GOVERNOR-General Dame Marguerite Pindling makes the presentation to Class A champions Tida Wave during the Best-of-the-Best Regatta.
Photo: Patrick Hanna/BIS

GOVERNOR-General Dame Marguerite Pindling makes the presentation to Class A champions Tida Wave during the Best-of-the-Best Regatta. Photo: Patrick Hanna/BIS

By BRENT STUBBS

Senior Sports Reporter

bstubbs@tribunemedia.net

While Brooks Miller and his Tida Wave ran away with the A class title in the inaugural Best of the Best Regatta, Stefon Knowles carried home the titles in both the B and C classes respectively on board the New Susan Chase and the Whitty K.

The exciting four days of competition came to a close last night on the impressively transformed Montagu Bay with both Governor General Dame Marguerite Pindling and Prime Minister Perry Christie making the joint trophy presentation.

Minister V Alfred Gray, whose Ministry of Agriculture and Local Government was responsible for hosting the event, which attracted all of the winners of the various regattas in the Bahamas this year, joined the list of dignitaries.

Also present for the ceremony were Rev Philip McPhee, the consultant for sailing at the Ministry of Agriculture and Renee Glinton, permanent secretary.

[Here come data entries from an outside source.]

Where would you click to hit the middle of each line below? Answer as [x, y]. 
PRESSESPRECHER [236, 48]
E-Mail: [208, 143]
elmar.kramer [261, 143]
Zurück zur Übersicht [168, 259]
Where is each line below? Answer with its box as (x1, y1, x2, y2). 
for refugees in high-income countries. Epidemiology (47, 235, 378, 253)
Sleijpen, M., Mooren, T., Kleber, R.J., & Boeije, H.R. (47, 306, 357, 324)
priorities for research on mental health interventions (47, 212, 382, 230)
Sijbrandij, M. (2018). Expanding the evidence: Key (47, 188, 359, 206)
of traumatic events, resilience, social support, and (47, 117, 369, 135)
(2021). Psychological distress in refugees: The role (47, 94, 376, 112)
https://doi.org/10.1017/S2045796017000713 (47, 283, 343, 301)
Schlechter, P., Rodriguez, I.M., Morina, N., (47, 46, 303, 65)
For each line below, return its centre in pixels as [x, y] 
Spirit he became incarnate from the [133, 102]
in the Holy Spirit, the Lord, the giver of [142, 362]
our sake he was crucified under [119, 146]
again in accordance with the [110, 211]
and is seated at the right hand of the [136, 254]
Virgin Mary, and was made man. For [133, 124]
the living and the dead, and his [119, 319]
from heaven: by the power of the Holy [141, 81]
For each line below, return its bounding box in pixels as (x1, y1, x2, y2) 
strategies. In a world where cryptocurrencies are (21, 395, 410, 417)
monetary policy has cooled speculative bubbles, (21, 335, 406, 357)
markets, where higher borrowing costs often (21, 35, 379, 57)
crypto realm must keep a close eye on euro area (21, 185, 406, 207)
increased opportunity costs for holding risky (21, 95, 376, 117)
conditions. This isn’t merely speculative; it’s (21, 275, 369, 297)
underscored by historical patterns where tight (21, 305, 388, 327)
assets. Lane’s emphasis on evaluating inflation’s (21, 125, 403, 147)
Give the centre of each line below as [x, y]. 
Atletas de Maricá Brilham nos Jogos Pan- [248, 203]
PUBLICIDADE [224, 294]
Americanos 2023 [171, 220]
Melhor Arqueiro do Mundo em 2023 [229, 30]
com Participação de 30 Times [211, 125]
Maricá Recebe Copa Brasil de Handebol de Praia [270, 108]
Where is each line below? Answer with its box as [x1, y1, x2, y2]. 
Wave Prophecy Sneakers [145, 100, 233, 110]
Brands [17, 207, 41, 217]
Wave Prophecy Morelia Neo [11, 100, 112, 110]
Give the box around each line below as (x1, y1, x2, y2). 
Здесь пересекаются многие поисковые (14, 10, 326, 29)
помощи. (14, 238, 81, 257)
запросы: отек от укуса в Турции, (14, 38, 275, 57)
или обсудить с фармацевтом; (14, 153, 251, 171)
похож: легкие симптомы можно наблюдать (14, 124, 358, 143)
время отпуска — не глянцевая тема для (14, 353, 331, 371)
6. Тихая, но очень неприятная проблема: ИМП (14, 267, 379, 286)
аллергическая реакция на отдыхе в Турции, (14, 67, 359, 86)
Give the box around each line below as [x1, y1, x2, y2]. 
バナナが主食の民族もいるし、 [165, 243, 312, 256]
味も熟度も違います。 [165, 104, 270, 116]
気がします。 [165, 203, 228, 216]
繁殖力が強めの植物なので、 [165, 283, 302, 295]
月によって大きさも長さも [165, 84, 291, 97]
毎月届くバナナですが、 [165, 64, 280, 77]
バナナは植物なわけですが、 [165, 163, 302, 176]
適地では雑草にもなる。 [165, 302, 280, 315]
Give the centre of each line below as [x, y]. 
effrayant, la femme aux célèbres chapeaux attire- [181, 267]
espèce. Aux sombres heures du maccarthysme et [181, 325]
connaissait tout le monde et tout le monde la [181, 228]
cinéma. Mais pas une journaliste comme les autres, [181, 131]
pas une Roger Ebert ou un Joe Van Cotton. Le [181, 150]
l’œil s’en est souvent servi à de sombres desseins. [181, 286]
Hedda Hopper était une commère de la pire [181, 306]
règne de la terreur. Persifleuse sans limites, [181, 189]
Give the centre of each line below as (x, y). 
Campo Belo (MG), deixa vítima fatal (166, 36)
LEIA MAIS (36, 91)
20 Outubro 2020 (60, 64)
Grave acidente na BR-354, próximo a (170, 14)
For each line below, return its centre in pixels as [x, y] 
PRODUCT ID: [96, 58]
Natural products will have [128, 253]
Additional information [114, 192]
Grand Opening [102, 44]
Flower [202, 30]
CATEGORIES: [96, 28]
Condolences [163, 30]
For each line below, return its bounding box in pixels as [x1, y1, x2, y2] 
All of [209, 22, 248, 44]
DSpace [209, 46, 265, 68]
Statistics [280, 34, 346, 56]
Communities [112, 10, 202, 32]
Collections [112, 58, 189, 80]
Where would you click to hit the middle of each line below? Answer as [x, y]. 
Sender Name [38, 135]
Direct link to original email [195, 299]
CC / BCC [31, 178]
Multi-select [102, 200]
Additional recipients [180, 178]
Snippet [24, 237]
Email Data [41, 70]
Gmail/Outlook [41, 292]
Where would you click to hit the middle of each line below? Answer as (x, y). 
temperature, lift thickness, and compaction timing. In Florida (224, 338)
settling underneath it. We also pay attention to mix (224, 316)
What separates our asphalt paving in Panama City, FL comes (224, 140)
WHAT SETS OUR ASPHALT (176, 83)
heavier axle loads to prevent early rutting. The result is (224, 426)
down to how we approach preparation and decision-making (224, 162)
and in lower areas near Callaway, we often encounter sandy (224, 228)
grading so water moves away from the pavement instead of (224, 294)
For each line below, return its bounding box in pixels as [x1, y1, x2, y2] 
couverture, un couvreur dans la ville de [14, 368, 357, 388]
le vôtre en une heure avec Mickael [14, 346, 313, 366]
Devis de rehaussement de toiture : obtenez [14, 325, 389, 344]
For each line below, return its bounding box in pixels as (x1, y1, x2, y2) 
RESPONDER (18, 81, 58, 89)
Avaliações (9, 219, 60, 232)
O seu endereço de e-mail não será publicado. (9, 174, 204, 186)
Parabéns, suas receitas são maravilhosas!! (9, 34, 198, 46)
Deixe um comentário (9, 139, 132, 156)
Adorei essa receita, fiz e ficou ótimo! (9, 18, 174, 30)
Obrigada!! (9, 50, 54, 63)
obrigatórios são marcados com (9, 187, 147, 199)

After emerging out of the three days of elimination races with two firsts and a third place, the Tida Wave surged ahead early in the race and managed to get out of the way of a near collision between the Lady Muriel and Original Courageous as they headed around the first buoy.

“It was close for a while, but once we got out there in the clear, it was kind of easy sailing after that,” Miller said. “It feels great. We were successful. The competition was good, but my crew was outstanding as usual. I have to give most of the praise to them. They do most of the work. I just try to help along the way.”

From his vantage point ahead of the pack, Miller said he managed to get a glimpse of what transpired behind him as the Lady Muriel and the Original Courageous nearly collided.

“We kind of witnessed it and I talked to both skippers to try to find out what had happened,” Miller said. “According to the Courageous, they didn’t have enough space going to the buoy so they had to go on the opposite side. I asked the Lady M if they gave them enough buoy room and they said yeah.

“When you are sailing, you need to be fair and give the other guy his rights. That’s only fair, that’s the only way I know how to sail.”

Heading towards the first buoy, the New Courageous was closer but she just missed going around the marker to avoid hitting the Lady Muriel. After missing the buoy, the New Courageous had to circle around again to clear it and by then, the Lady Muriel was trying to chase the Tida Wave.

Although a protest was lodged, the result was not available up to the time of the trophy presentation and Glinton said they would hold of issuing the prize money until it was sorted out.

However, captain Emmit Munroe declined to stick around for the outcome. He refused to make any statement, only to say that he didn’t intend to stick around because what happened to his Original Courageous was unfair.

In the B class, Stefon Knowles and the New Susan Chase was too far gone for either second place Ant’s Nest of the Queen Drucilla to catch her. They were the three boats, who emerged from the first three days of elimination in that same order.

And even though his Whitty K was able to bounce back and pull of the final race in the C class to clinch another title, Knowles said it didn’t go down without some controversy as well.

Apparently, the Sacrifice, which had emerged as the top boat during the first three days of competition, lodged a protest claiming that the Whitty K got a bailer from one of the local boats watching on the side.

But Knowles said there wasn’t any rule against them getting assistance because they were in “jeopardy.” He said if they didn’t get the bailer, they could have sunk. He pointed out in the rules that they were in their rights to get the assistance.

The Aliv Thunderbird came in third.

As for the B class, the New Susan Chase was unbeatable, winning all four races, including the finale on Sunday.

“There’s nothing they could do with her,” Knowles said of the New Susan Chase. “We expected to win. The Ant’s Nest nor the Queen Drucilla were no match for us.”

After experiencing their share of problems in the in the A class where they missed the buoy in the first race and had three men overboard in the second race, Knowles said he just missed a complete dominant of the entire regatta.

“In the first instance, the bowman was sitting around with the jib and I can’t see the buoy in such a big boat,” Knowles said. “So I have to listen to who is up front and they made a bad call. We didn’t go around he buoy, so we had to go back around.

“That bowman got fired on the high seas, so we had to use another bowman in the second race. We had two boats coming on starboard and instead of going up another 50 or 60 feet, we had some difficulties when we went around it and we missed it again.”

Unfortunately, Knowles said he had no other choice but to fire that bowman too. But he noted that because there was “no money involved,” when he meant he fired them, he could only remove his best friend and his brother from the bow.

Had it not been for problems experienced, the 33-year-old Knowles, the second youngest skipper in the regatta, said it was the sixth time in a row that he won two out of the three races in the regatta.